We encourage users to follow the above steps to train a model that is suitable for their own purposes. If this is not an option, the package contains an example model that has been pre-trained using accounts that had at least one feedback received in August 2014. These data were collected by Nicolas Christin's group and a large subset is available from the IMPACT portal (https://impactcybertrust.org); the full data will be released shortly. There are a total of 2395 accounts from the following marketplaces: Agora, Alphabay, Black Market Reloaded, Dream, Evolution, Pandora, Silk Road 1, Silk Road 2 and Traderoute. 2135 of these accounts had posted at least one PGP key.

There are 2,278,045 pairwise comparisons, of which 610 are matches. Pairwise features were produced using the procedure described above for the time period 2011-05-22 to 2018-08-22.

The model is stored as a randomForest object in exampleFit.

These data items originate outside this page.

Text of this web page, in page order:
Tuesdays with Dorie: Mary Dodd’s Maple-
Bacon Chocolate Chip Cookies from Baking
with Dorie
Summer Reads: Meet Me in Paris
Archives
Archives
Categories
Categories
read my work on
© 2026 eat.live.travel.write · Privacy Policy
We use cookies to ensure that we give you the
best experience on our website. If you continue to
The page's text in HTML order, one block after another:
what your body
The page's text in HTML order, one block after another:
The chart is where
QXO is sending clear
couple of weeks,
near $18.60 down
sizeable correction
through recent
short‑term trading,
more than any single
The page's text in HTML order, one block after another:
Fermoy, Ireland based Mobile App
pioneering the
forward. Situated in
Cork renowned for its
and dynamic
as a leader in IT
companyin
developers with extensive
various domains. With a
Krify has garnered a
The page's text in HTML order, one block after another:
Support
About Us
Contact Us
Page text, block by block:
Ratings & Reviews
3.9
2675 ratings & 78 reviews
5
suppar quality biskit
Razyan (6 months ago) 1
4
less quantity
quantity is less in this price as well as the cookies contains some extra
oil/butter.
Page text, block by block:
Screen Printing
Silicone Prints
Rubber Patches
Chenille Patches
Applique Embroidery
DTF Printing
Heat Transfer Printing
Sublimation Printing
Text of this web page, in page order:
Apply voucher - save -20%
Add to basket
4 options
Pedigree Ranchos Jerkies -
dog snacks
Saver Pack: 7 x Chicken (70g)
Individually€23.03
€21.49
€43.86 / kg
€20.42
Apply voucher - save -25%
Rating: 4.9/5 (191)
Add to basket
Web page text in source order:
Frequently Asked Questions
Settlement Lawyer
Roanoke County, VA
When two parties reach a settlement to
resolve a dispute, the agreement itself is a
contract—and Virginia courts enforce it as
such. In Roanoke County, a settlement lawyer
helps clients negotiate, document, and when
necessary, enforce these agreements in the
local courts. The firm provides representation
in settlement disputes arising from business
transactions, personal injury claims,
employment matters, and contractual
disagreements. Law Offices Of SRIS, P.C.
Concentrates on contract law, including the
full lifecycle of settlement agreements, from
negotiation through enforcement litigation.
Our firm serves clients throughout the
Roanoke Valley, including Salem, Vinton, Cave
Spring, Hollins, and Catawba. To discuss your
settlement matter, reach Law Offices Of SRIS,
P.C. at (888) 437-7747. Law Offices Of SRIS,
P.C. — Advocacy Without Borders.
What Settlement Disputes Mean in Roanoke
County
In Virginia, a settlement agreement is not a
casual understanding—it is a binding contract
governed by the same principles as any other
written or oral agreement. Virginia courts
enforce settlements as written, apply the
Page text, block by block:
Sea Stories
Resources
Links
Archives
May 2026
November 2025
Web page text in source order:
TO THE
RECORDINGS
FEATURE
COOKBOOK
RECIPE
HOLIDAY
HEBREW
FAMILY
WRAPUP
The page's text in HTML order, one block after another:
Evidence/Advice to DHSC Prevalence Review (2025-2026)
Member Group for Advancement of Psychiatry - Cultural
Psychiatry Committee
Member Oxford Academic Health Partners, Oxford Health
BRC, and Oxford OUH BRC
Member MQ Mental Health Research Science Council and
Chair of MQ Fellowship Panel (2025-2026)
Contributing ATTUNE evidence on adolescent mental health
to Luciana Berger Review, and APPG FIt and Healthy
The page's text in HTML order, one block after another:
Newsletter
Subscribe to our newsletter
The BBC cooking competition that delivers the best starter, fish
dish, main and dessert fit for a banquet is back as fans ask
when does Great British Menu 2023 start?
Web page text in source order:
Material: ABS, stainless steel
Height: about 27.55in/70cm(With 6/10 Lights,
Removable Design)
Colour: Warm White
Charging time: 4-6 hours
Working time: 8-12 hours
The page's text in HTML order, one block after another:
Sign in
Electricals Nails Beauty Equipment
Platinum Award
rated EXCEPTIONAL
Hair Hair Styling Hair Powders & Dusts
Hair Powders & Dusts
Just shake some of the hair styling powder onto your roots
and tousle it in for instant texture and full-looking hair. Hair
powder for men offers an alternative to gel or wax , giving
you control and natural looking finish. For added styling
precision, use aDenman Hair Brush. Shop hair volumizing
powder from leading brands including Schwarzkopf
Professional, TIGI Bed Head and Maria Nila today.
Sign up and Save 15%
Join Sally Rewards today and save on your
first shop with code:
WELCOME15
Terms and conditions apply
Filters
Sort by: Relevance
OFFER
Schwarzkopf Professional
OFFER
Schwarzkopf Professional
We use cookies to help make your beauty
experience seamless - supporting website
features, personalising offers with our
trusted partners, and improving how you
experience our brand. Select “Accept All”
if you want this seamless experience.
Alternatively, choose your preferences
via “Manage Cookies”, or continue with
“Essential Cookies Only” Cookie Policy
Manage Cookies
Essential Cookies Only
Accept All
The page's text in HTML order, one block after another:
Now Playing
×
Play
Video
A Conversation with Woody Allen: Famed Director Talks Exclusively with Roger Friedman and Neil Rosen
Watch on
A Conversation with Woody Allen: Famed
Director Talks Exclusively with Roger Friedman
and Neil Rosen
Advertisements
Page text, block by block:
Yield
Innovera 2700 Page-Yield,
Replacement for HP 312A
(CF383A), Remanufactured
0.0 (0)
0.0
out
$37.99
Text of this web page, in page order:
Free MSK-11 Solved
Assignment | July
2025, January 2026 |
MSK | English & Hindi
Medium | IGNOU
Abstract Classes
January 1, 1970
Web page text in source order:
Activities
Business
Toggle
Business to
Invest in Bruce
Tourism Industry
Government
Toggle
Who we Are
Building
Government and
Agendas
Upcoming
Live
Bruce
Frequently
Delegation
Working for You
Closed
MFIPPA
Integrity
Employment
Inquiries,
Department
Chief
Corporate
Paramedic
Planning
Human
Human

To generate predictions, users need to have 25 pairwise similarities as input: idDist, sameMarket, profileJaccard, titleJaccard, descriptionJaccard, catJaccard, catDosageJaccard, catUnitJaccard, catDosageUnitJaccard, diff_numListingsWithFeedback, diff_totalFeedback, diff_dailyFrac, diff_daysActive, diff_diversity, diff_meanPriceSold, diff_medianPriceSold, diff_minPriceSold, diff_maxPriceSold, diff_priceRange, diff_numDescriptionTokens, diff_numTitleTokens, diff_numProfileTokens, diffSalesDates, salesOverlap, totalSalesDays. These are generated in Step 3 as described above. Say these are stored in mySimilarities. Predictions can then be generated as follows:

testPreds <- predict(exampleFit, mySimilarities, type = "vote")[, 2]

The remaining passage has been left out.